* EXERCISE REQUIREMENTS: Whenever the string "filter" turns up in a line below, that line should be copied.

* DATA SHOWN:
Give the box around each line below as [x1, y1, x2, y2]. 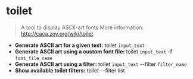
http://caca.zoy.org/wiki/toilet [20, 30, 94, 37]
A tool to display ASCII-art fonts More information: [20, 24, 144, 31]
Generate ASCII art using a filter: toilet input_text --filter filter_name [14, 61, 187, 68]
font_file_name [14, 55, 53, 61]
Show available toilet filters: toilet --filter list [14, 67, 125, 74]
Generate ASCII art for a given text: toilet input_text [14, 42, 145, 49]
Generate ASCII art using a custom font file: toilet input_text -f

* OUTPUT OF THE TASK:
Generate ASCII art using a filter: toilet input_text --filter filter_name [14, 61, 187, 68]
Show available toilet filters: toilet --filter list [14, 67, 125, 74]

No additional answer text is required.